El caso es que hoy en Cataluña toda la enseñanza pública obligatoria se imparte, por fuerza, en catalán. Sólo en algunos cursos de Bachillerato, y en algunos —pocos— centros privados, se dan las clases en castellano, además de en catalán, inglés, francés, alemán o el idioma que se tercie. Así está la cosa. Y, dejando a un lado esa similitud entre las lenguas a la que me refería hace un momento y que tan fáciles ha puesto las cosas, ¿sabes cómo hemos llegado hasta aquí, cómo ha sido posible todo esto? Quizá no lo sepas, pero seguro que lo intuyes. Sí, la autonomía, la famosa potestad de cada comunidad para gestionar sus asuntos; de aquí viene todo, en efecto. Por eso la LOGSE fue tan bien recibida en Cataluña, y por eso una coalición como Convergència i Unió, tan renuente, en principio y por principio, a las utopías izquierdistas y a los falsos igualitarismos, y tan favorable, en cambio, a la meritocracia, se avino al pacto. (…)

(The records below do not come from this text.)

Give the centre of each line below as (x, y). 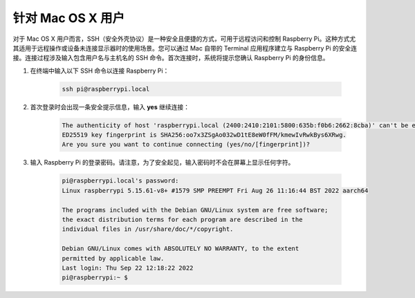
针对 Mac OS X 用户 (68, 18)
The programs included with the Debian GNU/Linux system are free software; (195, 210)
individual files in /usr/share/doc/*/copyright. (148, 229)
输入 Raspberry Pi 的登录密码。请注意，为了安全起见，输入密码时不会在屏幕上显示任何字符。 (162, 162)
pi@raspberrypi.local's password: (120, 181)
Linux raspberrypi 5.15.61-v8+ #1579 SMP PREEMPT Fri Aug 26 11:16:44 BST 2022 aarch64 (215, 190)
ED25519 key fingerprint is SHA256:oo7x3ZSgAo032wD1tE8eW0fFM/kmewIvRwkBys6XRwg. (204, 135)
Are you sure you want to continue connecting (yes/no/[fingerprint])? (186, 145)

Como te decía al comienzo de la carta, este libro reúne una serie de artículos que tratan de la enseñanza y de la lengua. (…)

Es cierto: habría podido ahorrarme estas líneas e, incluso, la edición de lo que viene detrás. Pero me parece importante —modestamente importante, por supuesto— que quede constancia de lo ocurrido en esta tierra que nos vio nacer. Jean-François Revel dejó escrito que «el arte pedagógico debe concebir la enseñanza en función de las necesidades del alumno, es decir, sus necesidades de progreso; no en la adaptación a su ignorancia presente».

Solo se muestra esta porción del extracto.